The Block Public Access setting

The S3 dashboard with one S3 instance

Bucket content with files

When you create a bucket you will be prompted with a few different configuration settings.

Bucket name - the name of the bucket which needs to be globally unique
AWS Region
Object ownership - whether or not you want the bucket to allow ACLs or not. If ACLs are enabled, objects in the bucket can be owned by other AWS accounts, and their access will be described by the ACLs. If ACLs are disabled access to objects are only specified using bucket policies.
Block all public access or block specific types of access - if this is turned on all public access is blocked. In order to use the bucket with this setting turned on, any instance accessing the data needs appropriate security group settings enabled.
Bucket versioning - wheter or not to include version information on the obejcts
Encryption

Once the bucket is created you will have the bucket listed on the dashboard.
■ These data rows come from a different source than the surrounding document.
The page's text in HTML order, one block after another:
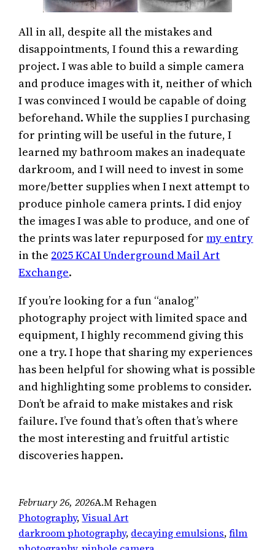
All in all, despite all the mistakes and
disappointments, I found this a rewarding
project. I was able to build a simple camera
and produce images with it, neither of which
I was convinced I would be capable of doing
beforehand. While the supplies I purchasing
for printing will be useful in the future, I
learned my bathroom makes an inadequate
darkroom, and I will need to invest in some
more/better supplies when I next attempt to
produce pinhole camera prints. I did enjoy
the images I was able to produce, and one of
the prints was later repurposed formy entry
in the 2025 KCAI Underground Mail Art
Exchange.
If you’re looking for a fun “analog”
photography project with limited space and
equipment, I highly recommend giving this
one a try. I hope that sharing my experiences
has been helpful for showing what is possible
and highlighting some problems to consider.
Don’t be afraid to make mistakes and risk
failure. I’ve found that’s often that’s where
the most interesting and fruitful artistic
discoveries happen.
February 26, 2026A.M Rehagen
Photography, Visual Art
darkroom photography, decaying emulsions, film
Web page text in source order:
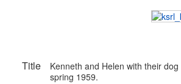
Title
Kenneth and Helen with their
spring 1959.
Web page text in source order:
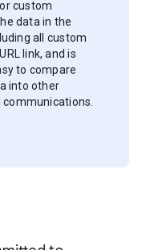
custom
data in the
all custom
link, and is
to compare
into other
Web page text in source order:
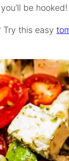
be hooked!
Try this easy
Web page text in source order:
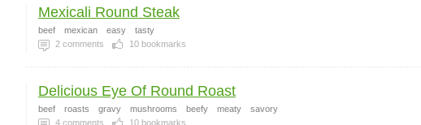
Mexicali Round Steak
beef mexican easy
tasty
2 comments 10 bookmarks
Delicious Eye Of Round Roast
beef roasts gravy mushrooms beefy meaty
savory
4 comments 10 bookmarks
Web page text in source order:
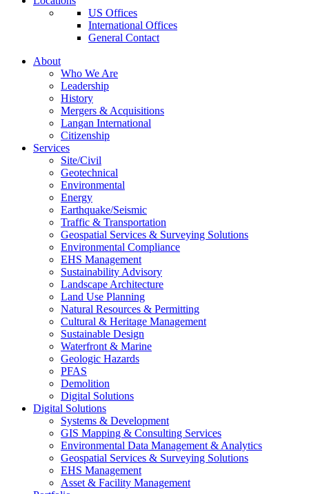
US Offices
International Offices
General Contact
About
Who We Are
Leadership
History
Mergers & Acquisitions
Langan International
Citizenship
Services
Site/Civil
Geotechnical
Environmental
Energy
Earthquake/Seismic
Traffic & Transportation
Geospatial Services & Surveying Solutions
Environmental Compliance
EHS Management
Sustainability Advisory
Landscape Architecture
Land Use Planning
Natural Resources & Permitting
Cultural & Heritage Management
Sustainable Design
Waterfront & Marine
Geologic Hazards
PFAS
Demolition
Digital Solutions
Digital Solutions
Systems & Development
GIS Mapping & Consulting Services
Environmental Data Management & Analytics
Geospatial Services & Surveying Solutions
EHS Management
Asset & Facility Management
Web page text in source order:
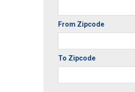
From Zipcode
To Zipcode

Entering this bucket will present you with the ability to upload files and edit buckets. If a file is public, you will be able to get a URL for the object and access it from anywhere.

Static website hosting

Static website hosting

Under the Properties tab it is possible to enable static website hosting. This means that the S3 bucket will be able to serve HTML-pages with index.html and error.html. In order to use static website hosting you will need users to be able to access the resources. This means you will either need to turn off the block public access setting, set up appropriate ACLs or serve it from for example an EC2 instance with the appropriate security settings.

Versioning

An example of a deleted image object

Versioning a S3 object includes some advantages and characteristics.
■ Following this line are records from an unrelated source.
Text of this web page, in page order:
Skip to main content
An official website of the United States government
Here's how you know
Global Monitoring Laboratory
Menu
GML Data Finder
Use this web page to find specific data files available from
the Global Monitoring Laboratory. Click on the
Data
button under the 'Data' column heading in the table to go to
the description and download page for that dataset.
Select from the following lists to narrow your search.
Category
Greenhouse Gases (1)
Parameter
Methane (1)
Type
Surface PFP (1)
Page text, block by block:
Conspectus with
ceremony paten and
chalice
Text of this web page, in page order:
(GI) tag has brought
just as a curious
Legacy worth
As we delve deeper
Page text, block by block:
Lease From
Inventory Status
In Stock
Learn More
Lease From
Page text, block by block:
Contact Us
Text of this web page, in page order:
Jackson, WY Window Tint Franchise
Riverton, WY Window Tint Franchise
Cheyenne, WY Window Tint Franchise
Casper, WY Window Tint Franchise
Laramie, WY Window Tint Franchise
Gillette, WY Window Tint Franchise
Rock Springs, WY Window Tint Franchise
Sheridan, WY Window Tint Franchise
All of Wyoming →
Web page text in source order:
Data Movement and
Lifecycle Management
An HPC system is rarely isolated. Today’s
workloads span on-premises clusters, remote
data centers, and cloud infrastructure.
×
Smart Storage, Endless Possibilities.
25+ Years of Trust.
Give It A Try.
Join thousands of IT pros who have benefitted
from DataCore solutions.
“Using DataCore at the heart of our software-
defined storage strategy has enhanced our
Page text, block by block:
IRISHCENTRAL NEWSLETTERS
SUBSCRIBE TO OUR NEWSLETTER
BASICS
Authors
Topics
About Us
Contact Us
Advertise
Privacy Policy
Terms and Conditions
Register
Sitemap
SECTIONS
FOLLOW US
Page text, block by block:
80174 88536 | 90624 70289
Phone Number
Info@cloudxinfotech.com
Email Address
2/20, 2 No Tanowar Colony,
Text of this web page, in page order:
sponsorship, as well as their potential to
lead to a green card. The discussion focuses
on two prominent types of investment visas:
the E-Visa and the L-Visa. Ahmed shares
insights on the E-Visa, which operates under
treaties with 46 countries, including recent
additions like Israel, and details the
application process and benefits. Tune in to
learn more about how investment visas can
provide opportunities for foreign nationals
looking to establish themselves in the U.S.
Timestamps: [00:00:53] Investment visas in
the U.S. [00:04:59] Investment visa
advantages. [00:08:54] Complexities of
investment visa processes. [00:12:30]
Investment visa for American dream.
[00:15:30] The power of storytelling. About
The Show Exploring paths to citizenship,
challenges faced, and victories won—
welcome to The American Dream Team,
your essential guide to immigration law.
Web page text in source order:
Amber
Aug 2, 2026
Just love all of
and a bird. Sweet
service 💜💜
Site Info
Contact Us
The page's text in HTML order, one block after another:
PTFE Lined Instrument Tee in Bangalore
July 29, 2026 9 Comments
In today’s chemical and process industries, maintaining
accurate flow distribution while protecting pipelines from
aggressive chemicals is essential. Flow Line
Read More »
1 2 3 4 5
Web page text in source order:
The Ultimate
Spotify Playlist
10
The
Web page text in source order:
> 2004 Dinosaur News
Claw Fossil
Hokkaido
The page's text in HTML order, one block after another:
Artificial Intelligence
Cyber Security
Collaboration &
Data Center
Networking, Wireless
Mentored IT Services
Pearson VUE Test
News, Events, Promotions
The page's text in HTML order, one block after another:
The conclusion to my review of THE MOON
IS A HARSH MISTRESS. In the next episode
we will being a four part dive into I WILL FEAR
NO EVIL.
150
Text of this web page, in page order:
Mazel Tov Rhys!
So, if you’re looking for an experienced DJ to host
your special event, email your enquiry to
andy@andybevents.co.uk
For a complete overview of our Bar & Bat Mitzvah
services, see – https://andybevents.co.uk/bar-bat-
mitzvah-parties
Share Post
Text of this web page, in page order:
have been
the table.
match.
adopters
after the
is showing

All versions are stored in S3 which means you can access overwritten content and even deleted content
Backup of content
Versioning cannot be disabled once it is turned on
Lifecycle rules
Multi-factor authentication settings for changing versions and deleting objects

Once versioning is enabled you will be able to view old versions and deleted content if you tick the Show versions toggle. An example of a deleted object can be seen in the screenshot above. Old versions of objects are by default not public. In order to restore an object, you’ll have to delete the delete marker. The same goes for restoring an older version - in order to restore you’ll have to delete the every version that is more current than the obejct you wish to restore.

Storage tiers

S3 tier comparison

S3 comes in a couple of different storage tiers.
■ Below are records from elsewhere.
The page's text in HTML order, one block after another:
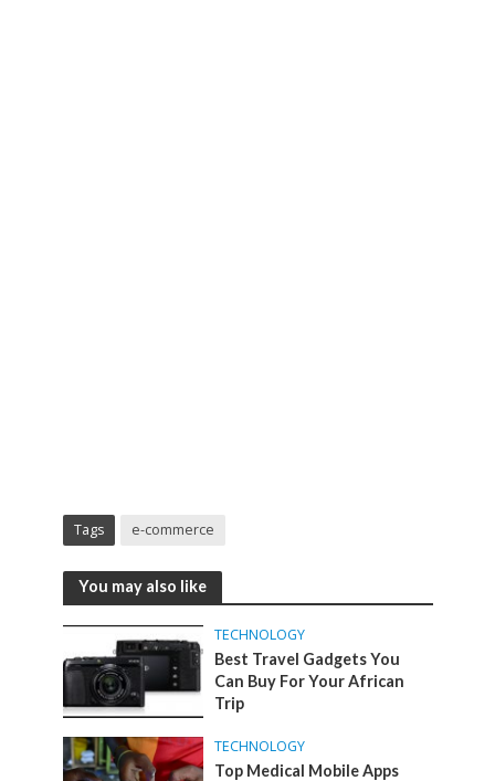
Tags e-commerce
You may also like
TECHNOLOGY
Best Travel Gadgets You
Can Buy For Your African
Trip
TECHNOLOGY
Top Medical Mobile Apps
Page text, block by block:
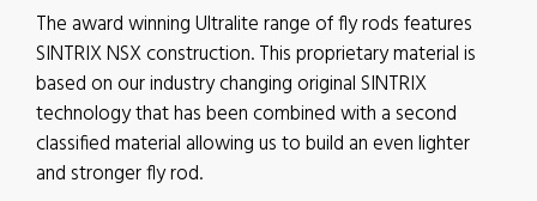
The award winning Ultralite range of fly rods features
SINTRIX NSX construction. This proprietary material is
based on our industry changing original SINTRIX
technology that has been combined with a second
classified material allowing us to build an even lighter
and stronger fly rod.

Standard - Designed for high availability and durability and is stored in at least 3 availability zones. It is designed for frequent access and is suitable for most work loads.
Standard-Infrequent Access - Designed for infrequestly accessed data which requires rapid access when needed. In this tier you pay to access the data, but it has a low per-GB storage price. Suitable for long-term storage, backups and disaster recovery.
One Zone-Infrequent Access - Like Standard-Infrequent Access, but only in one AZ. It costs 20% less and is typically used for non-critical data.
Glacier and Glacier Deep Archive - These tiers is used for long-term data archiving with long retrieval times. The Glacier retrieval time range from a minute to 12 hours, while Glacier Deep Archive data in 12 hours by default. In these tiers you pay each time you access data, but they are optimized for cheap storage.
Intelligent-Tiering - Automatically determines the most appropriate tier based on access patterns. This tier is fully automated.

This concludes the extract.